### PROBLEM DETAILS
Using the records below, repeat exactly the lines from the one holding "Give the centre of each line below as (x, y)." through the one holding "a small number", both ends included, and no others.
*** Opening of SUPPLIED DATA ***
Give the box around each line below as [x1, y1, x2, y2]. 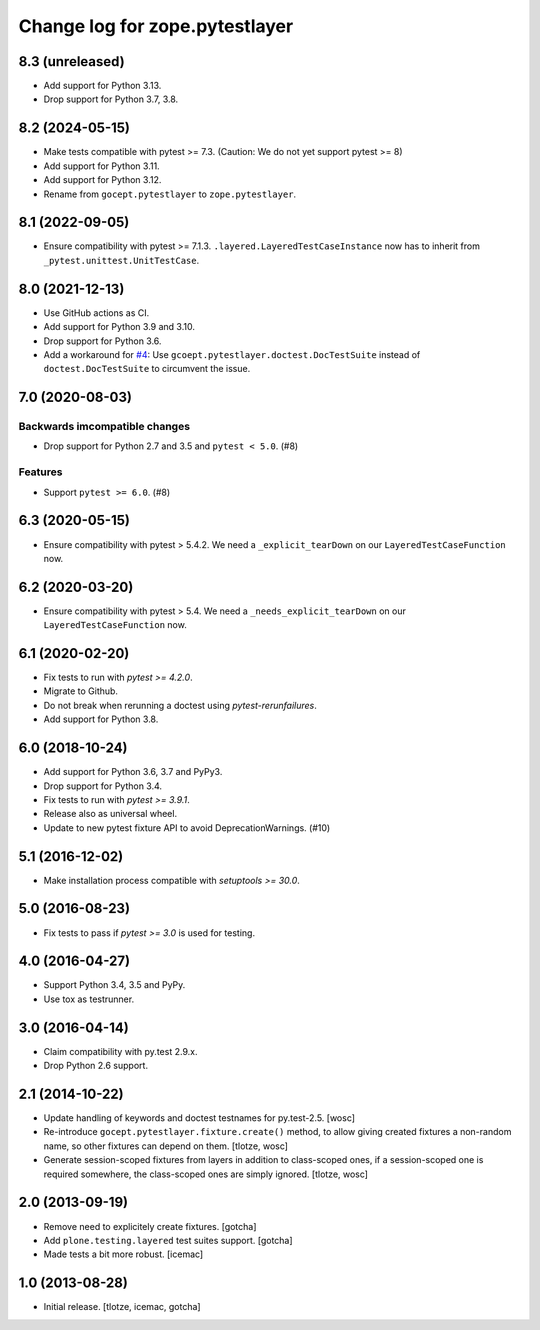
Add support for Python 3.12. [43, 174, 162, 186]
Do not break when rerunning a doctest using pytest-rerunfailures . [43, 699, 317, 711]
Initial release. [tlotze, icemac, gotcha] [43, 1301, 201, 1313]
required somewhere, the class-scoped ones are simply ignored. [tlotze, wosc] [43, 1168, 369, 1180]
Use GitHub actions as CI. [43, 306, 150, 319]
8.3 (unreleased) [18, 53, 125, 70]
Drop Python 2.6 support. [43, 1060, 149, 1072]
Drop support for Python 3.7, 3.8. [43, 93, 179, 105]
*** Close of SUPPLIED DATA ***
*** Opening of SUPPLIED DATA ***
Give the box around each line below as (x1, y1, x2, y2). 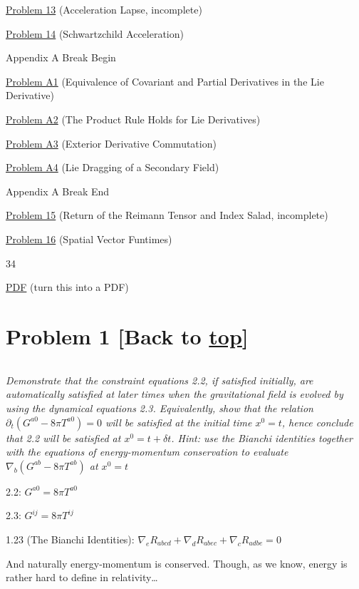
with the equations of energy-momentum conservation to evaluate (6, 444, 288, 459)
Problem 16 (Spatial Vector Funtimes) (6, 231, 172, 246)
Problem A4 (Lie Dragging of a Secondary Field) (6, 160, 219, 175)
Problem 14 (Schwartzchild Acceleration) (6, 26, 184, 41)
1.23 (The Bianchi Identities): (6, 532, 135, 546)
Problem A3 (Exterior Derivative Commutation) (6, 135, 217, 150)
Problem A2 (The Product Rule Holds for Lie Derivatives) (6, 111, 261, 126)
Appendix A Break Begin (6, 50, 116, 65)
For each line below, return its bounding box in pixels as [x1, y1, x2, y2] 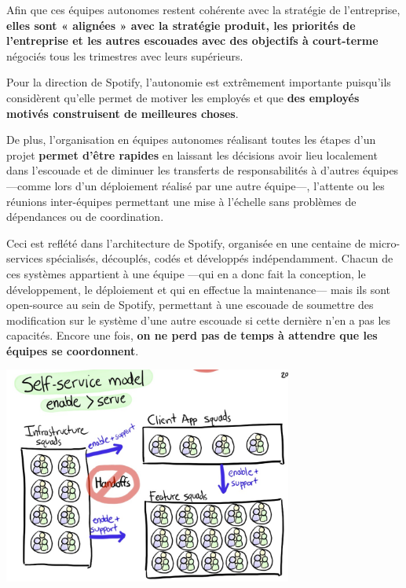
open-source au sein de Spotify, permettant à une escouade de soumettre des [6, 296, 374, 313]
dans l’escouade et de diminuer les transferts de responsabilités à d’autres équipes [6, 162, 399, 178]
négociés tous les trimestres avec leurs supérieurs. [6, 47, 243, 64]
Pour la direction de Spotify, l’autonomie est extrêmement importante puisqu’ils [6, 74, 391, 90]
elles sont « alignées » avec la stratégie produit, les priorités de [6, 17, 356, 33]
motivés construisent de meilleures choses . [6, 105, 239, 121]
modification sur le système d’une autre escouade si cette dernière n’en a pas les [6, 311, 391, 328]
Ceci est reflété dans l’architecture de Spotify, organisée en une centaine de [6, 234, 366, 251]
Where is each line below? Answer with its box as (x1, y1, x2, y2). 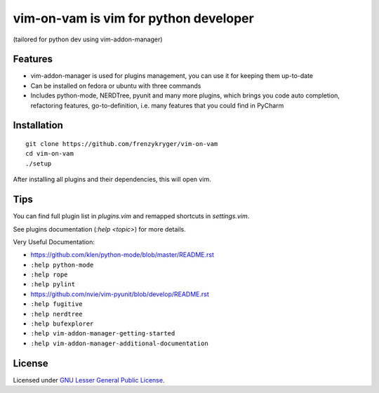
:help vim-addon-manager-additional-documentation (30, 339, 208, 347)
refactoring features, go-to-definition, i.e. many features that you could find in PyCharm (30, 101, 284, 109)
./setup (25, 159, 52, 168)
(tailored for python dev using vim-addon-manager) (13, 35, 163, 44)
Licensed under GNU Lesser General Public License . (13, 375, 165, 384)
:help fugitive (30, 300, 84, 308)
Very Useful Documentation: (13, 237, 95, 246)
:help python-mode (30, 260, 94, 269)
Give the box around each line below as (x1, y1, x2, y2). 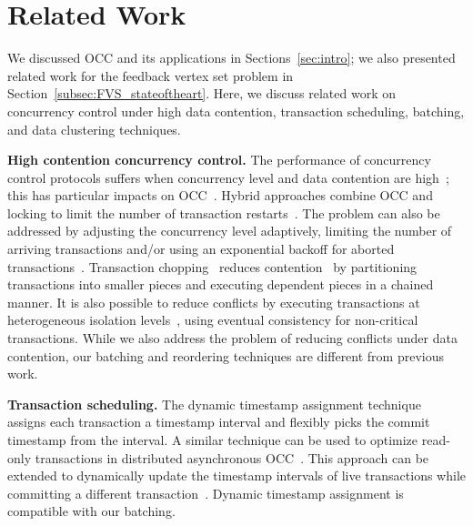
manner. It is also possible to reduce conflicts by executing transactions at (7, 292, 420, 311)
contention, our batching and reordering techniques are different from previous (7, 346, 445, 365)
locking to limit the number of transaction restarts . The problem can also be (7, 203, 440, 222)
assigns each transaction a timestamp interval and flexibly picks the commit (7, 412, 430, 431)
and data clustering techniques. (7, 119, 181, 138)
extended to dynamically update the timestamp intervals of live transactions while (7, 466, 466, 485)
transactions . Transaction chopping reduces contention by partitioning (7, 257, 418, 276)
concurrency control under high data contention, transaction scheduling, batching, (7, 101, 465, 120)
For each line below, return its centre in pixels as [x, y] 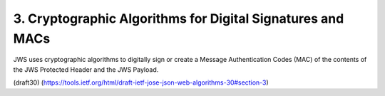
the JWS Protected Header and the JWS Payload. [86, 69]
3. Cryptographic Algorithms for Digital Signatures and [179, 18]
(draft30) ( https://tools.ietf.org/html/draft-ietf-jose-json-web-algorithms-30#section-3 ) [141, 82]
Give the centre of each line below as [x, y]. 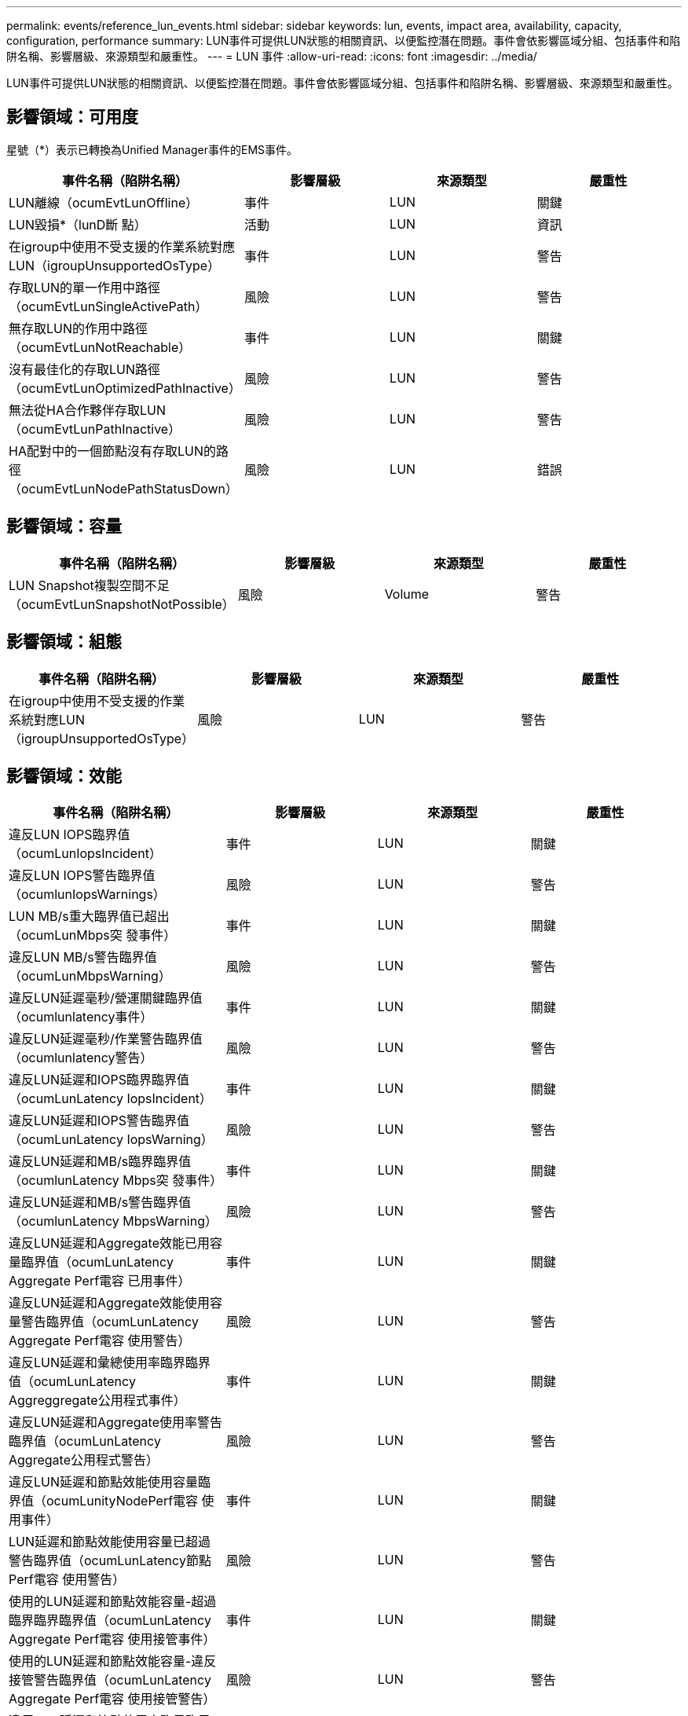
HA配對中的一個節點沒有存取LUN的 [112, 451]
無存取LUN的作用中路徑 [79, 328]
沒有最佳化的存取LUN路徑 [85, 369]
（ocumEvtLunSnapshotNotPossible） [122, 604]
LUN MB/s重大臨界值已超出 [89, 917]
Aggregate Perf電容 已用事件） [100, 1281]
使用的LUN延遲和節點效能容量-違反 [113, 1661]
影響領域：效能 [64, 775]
*** Close of SUPPLIED DATA ***
*** Opening of SUPPLIED DATA ***
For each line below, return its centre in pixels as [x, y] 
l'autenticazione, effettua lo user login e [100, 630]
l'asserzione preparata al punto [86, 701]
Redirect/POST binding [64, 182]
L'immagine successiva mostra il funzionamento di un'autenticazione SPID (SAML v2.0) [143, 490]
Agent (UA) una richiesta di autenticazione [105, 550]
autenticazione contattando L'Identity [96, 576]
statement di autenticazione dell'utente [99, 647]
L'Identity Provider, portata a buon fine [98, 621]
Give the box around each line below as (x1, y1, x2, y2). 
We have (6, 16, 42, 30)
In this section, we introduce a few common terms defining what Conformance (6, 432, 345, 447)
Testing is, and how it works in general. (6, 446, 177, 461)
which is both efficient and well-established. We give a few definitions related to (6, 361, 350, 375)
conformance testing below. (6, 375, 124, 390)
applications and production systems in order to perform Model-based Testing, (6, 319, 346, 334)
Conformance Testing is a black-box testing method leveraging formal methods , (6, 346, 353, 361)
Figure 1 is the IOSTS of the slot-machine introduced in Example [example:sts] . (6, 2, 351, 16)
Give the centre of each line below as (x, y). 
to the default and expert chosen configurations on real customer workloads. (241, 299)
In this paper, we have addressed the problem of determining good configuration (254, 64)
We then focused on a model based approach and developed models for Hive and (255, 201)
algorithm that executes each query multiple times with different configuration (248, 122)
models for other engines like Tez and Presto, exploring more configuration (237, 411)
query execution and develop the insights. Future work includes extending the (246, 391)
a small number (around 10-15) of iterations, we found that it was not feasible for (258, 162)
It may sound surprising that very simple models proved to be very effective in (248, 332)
*** Close of SUPPLIED DATA ***
### OUTPUT
Give the centre of each line below as (x, y). 
to the default and expert chosen configurations on real customer workloads. (241, 299)
In this paper, we have addressed the problem of determining good configuration (254, 64)
We then focused on a model based approach and developed models for Hive and (255, 201)
algorithm that executes each query multiple times with different configuration (248, 122)
models for other engines like Tez and Presto, exploring more configuration (237, 411)
query execution and develop the insights. Future work includes extending the (246, 391)
a small number (around 10-15) of iterations, we found that it was not feasible for (258, 162)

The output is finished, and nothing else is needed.